Elaine M. Vitello, the dean of CASA from July 1990 until her retirement in September 2002, said Simon was an integral part of the college’s fabric. Simon was always present for CASA-related events, and committed to the college’s success. Simon was instrumental in discussions about the new Transportation Education Center, which will house the University’s automotive and aviation programs at Southern Illinois Airport.
“She understood the college in terms of its purpose and mission,” Vitello said. “She believed in the students and the faculty. She was so supportive in many different ways.”

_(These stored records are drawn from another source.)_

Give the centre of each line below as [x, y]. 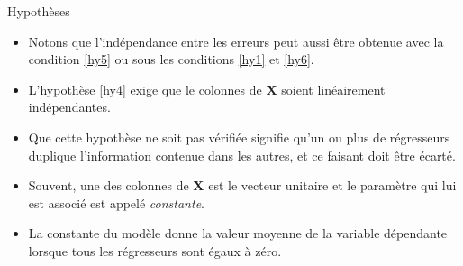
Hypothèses [39, 11]
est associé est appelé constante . [116, 202]
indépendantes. [69, 107]
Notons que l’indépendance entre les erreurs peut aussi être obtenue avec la [236, 41]
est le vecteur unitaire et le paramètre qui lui [332, 185]
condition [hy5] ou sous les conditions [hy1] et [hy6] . [171, 59]
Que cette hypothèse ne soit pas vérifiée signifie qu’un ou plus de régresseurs [239, 137]
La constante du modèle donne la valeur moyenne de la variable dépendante [238, 233]
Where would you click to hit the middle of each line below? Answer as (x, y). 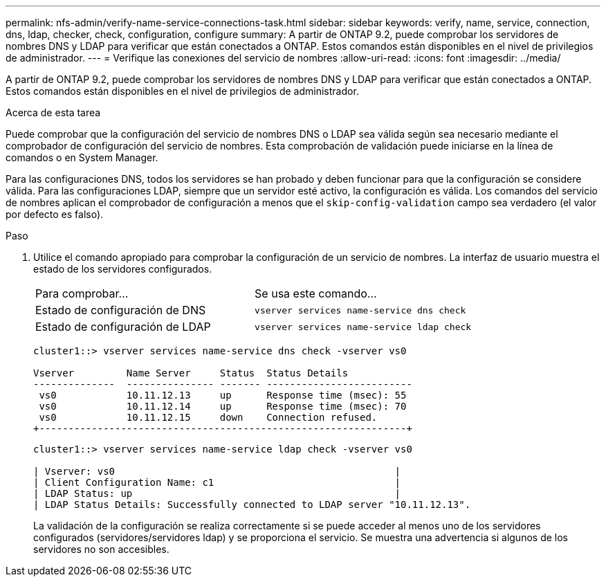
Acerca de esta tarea (53, 112)
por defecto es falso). (55, 214)
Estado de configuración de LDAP (123, 327)
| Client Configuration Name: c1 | (217, 482)
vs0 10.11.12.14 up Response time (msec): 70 (223, 406)
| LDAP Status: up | (217, 493)
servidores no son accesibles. (101, 549)
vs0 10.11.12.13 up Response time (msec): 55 (223, 395)
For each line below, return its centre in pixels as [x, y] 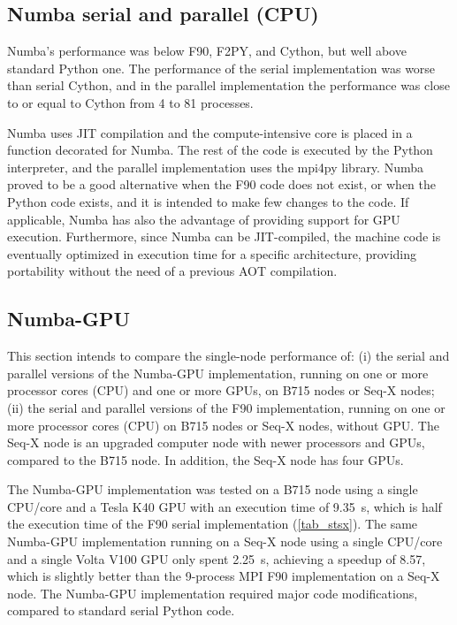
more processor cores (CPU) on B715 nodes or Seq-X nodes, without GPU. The [223, 425]
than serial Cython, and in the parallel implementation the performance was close [228, 85]
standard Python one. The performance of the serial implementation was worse [221, 68]
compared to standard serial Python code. [121, 610]
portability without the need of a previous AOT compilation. [172, 271]
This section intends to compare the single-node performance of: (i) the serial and [228, 356]
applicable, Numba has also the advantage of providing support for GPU [204, 219]
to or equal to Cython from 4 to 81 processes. [130, 102]
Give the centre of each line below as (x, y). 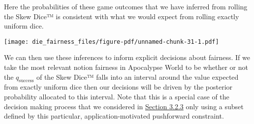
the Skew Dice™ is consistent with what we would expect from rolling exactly (122, 16)
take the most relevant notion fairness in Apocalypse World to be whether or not (126, 67)
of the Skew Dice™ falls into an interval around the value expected (137, 77)
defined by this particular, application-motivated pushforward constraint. (114, 116)
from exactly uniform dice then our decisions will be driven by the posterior (118, 87)
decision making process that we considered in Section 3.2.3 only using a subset (124, 106)
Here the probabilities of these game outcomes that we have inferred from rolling (126, 6)
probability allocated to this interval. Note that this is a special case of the (117, 97)
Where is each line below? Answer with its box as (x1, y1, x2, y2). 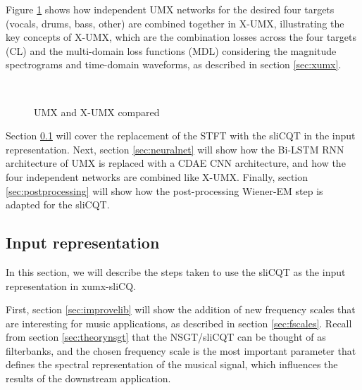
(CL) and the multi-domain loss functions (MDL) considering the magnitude (6, 43, 337, 58)
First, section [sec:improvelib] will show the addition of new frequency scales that (6, 302, 356, 317)
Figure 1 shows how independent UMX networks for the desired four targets (6, 2, 335, 16)
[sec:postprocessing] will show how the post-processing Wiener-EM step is (6, 183, 323, 198)
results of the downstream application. (6, 371, 171, 386)
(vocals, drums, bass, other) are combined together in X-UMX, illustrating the (6, 15, 344, 30)
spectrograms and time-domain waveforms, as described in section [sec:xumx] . (6, 57, 342, 72)
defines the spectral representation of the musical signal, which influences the (6, 357, 338, 372)
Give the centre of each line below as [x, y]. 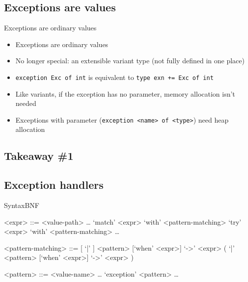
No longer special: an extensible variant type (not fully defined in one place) [130, 61]
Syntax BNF [22, 205]
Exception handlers [54, 185]
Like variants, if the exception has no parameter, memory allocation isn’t [125, 93]
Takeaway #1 [39, 156]
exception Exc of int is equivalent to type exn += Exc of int [114, 77]
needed [26, 103]
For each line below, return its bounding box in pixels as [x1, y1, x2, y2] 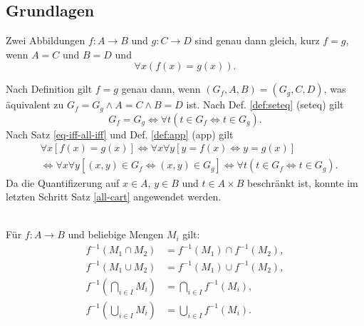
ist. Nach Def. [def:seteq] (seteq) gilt [186, 97, 344, 112]
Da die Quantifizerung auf [6, 175, 120, 190]
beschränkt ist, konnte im [246, 175, 358, 190]
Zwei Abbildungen [6, 33, 85, 48]
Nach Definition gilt [6, 81, 93, 96]
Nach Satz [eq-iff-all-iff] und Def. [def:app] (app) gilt [6, 126, 234, 141]
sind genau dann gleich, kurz [194, 33, 320, 48]
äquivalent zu [6, 97, 64, 112]
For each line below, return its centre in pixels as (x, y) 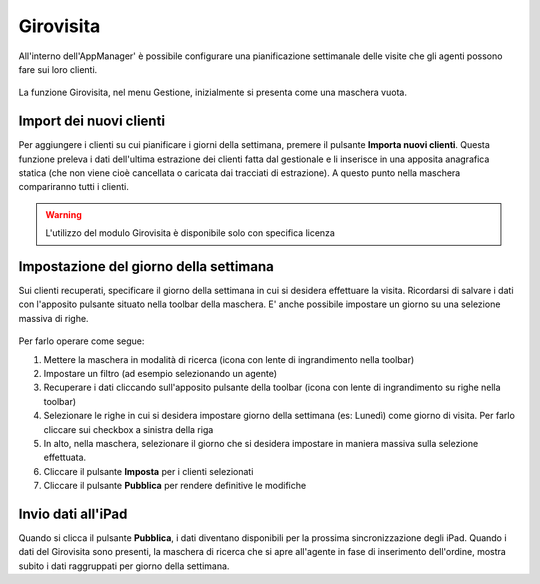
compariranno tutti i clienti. (73, 187)
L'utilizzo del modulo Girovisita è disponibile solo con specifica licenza (190, 233)
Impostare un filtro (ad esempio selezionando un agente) (160, 374)
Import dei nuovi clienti (91, 121)
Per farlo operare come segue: (81, 341)
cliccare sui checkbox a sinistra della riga (128, 429)
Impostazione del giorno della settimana (146, 266)
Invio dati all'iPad (73, 513)
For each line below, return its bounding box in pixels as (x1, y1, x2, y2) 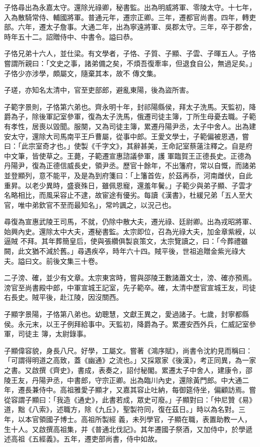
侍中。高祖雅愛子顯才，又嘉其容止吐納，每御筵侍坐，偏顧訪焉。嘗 (38, 384, 256, 395)
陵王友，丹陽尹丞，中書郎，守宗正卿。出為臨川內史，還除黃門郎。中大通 (4, 374, 242, 385)
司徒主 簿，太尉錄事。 (17, 328, 90, 339)
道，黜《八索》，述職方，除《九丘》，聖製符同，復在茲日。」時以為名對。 (4, 404, 238, 414)
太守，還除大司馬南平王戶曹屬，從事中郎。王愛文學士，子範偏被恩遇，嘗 (10, 131, 249, 141)
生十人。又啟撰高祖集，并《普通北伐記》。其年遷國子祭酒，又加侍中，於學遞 (4, 423, 252, 434)
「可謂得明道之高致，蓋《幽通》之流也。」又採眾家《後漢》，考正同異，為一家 (4, 355, 256, 365)
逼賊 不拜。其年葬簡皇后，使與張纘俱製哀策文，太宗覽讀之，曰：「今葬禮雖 (4, 236, 248, 246)
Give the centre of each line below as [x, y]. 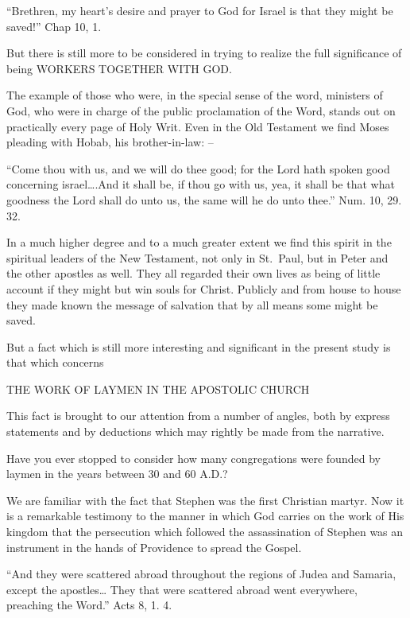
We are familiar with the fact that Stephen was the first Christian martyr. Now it [205, 500]
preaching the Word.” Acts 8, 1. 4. [89, 605]
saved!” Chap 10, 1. [54, 26]
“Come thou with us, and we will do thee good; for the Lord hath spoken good [198, 168]
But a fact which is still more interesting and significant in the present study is [199, 346]
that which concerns [55, 362]
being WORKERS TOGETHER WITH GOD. [119, 68]
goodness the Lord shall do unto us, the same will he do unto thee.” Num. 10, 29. [204, 199]
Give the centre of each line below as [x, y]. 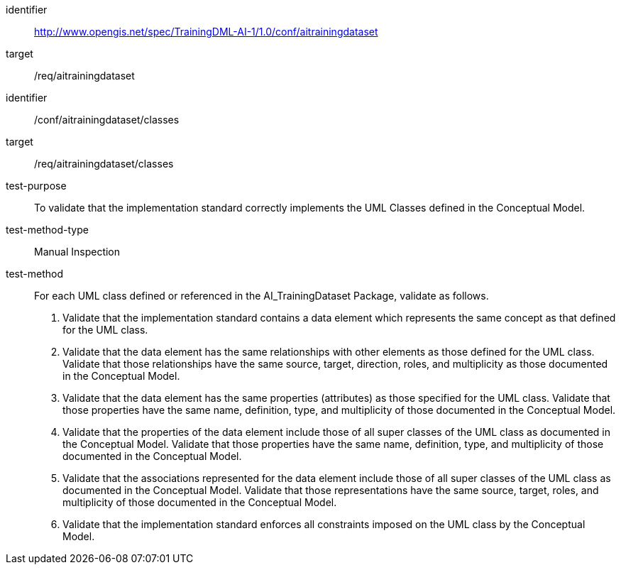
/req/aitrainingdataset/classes [104, 164]
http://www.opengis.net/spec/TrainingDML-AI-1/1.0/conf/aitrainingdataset [206, 32]
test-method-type [47, 230]
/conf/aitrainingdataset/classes [107, 120]
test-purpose [36, 186]
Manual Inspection [77, 252]
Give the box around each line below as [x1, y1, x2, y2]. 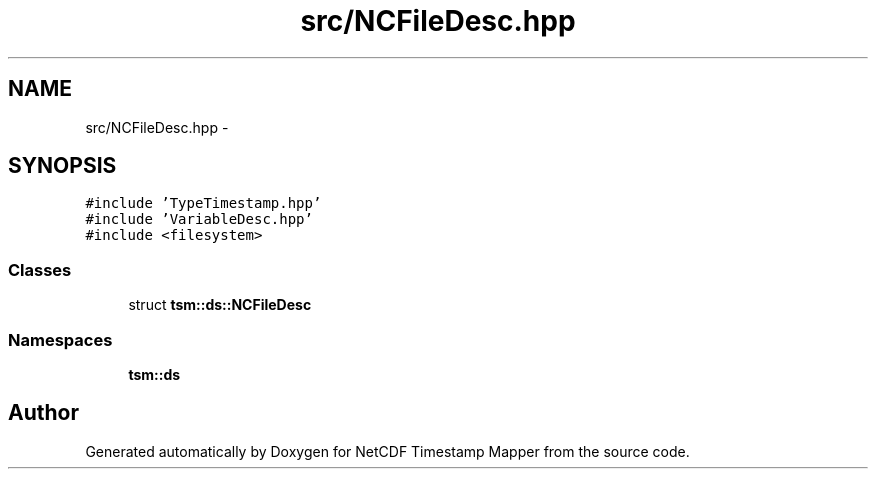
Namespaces [8, 329, 113, 350]
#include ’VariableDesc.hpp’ [85, 211, 313, 228]
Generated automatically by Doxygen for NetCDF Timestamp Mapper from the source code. [85, 442, 690, 460]
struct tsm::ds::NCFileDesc [128, 296, 312, 314]
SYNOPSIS [8, 153, 117, 179]
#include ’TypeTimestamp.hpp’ [85, 195, 322, 212]
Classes [8, 259, 72, 280]
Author [8, 400, 79, 426]
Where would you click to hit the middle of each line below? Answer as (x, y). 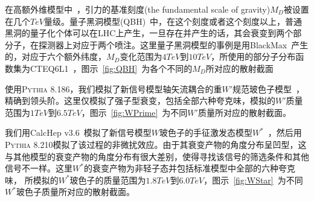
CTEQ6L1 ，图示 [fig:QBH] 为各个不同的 (111, 68)
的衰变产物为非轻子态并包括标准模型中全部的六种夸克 (189, 168)
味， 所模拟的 (32, 180)
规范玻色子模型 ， (268, 88)
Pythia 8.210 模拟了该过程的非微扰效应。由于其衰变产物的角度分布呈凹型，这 (156, 144)
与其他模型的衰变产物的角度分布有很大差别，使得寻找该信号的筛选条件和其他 (157, 156)
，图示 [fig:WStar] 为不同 (253, 180)
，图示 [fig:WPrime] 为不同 (134, 112)
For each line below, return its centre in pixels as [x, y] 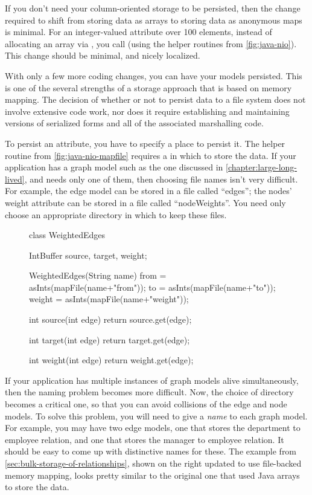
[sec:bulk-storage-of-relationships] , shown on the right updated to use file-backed [153, 463]
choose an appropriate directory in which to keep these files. [116, 214]
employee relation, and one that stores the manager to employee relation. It [145, 439]
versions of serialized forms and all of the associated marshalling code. [134, 123]
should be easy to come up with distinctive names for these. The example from [151, 451]
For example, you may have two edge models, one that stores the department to [153, 428]
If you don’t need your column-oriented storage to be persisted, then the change [153, 8]
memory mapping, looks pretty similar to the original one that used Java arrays [152, 475]
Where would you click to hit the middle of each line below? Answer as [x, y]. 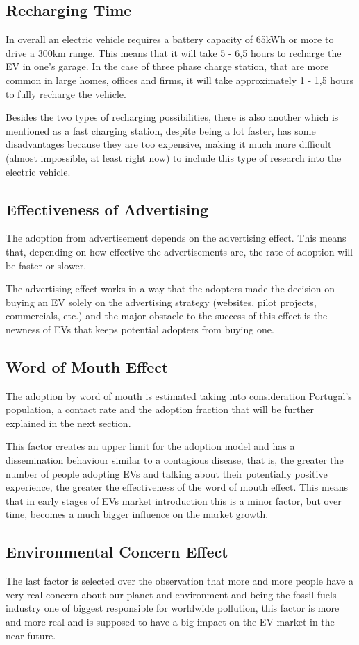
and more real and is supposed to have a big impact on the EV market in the [170, 622]
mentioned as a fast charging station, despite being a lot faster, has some [161, 130]
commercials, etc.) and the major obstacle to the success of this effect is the [167, 316]
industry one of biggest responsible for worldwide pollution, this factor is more [173, 608]
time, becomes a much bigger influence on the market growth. [137, 514]
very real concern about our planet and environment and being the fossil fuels [171, 594]
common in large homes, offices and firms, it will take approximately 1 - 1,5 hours [179, 79]
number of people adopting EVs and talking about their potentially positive [167, 473]
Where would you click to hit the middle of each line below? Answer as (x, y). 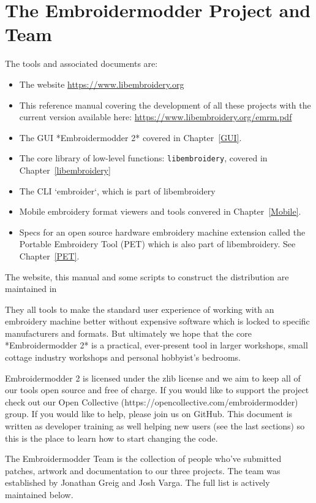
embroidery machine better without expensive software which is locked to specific (157, 321)
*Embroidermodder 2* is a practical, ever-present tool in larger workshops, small (156, 345)
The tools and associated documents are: (81, 63)
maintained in (31, 289)
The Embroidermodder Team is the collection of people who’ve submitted (143, 459)
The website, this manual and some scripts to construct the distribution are (147, 276)
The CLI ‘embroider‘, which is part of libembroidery (117, 190)
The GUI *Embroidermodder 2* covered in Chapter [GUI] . (130, 137)
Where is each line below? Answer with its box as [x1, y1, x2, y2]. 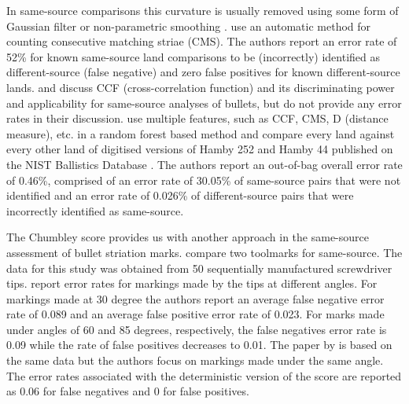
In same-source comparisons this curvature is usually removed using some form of [6, 2, 399, 18]
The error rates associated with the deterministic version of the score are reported [6, 367, 402, 384]
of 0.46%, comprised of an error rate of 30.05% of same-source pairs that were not [6, 171, 401, 188]
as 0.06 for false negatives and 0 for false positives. [6, 383, 249, 399]
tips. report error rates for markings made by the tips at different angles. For [6, 275, 378, 292]
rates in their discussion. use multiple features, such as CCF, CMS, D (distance [6, 110, 389, 127]
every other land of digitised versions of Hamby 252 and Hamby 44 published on [6, 141, 393, 157]
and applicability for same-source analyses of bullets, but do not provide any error [6, 94, 402, 111]
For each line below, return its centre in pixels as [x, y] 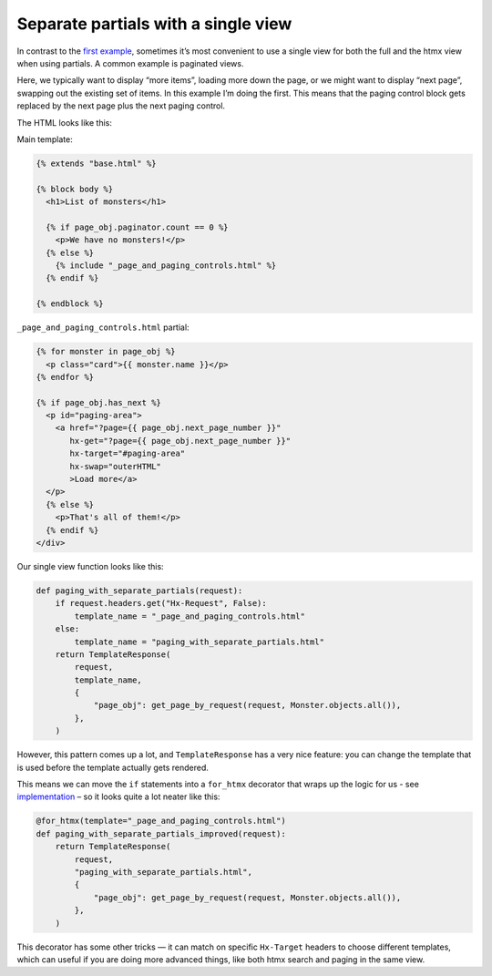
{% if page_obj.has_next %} [98, 402]
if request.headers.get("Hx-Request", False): [161, 603]
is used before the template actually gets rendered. [113, 767]
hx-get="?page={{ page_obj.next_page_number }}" [180, 441]
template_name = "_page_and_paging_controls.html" [190, 616]
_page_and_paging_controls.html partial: [103, 327]
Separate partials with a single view [154, 24]
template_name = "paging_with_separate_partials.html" [200, 642]
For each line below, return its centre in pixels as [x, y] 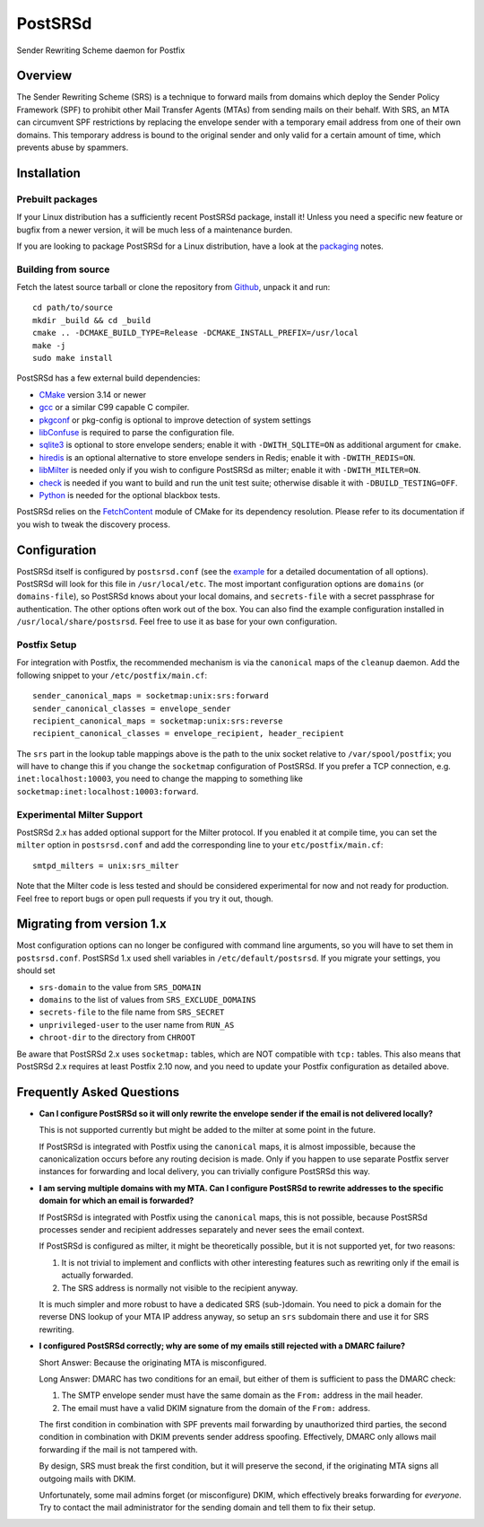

Part of the support included establishing the E.J. and Mary C. Simon Distinguished Faculty Award, which acknowledge career achievement of faculty in the area of teaching and service to CASA students. In May 2003, the University unveiled the Ernest J. and Mary C. Simon Terrace, a monument to CASA’s 50th anniversary and the couple. The 25-foot diameter terrace is south of the CASA building overlooking Campus Lake.
In addition to her husband, a son, Robert P. Simon, a sister, Dorothy Curd, and her parents preceded Simon in death. A son, James E. Simon of Champaign, three grandchildren, five great-grandchildren, and two great-great-grandchildren survive.
Memorials may be made to the Ernest J. and Mary C. Simon Endowment Fund at the SIU Foundation, 1235 Douglas Drive, Colyer Hall, mail code 6805, Carbondale, IL, 62901, or the First Presbyterian Church of Carbondale.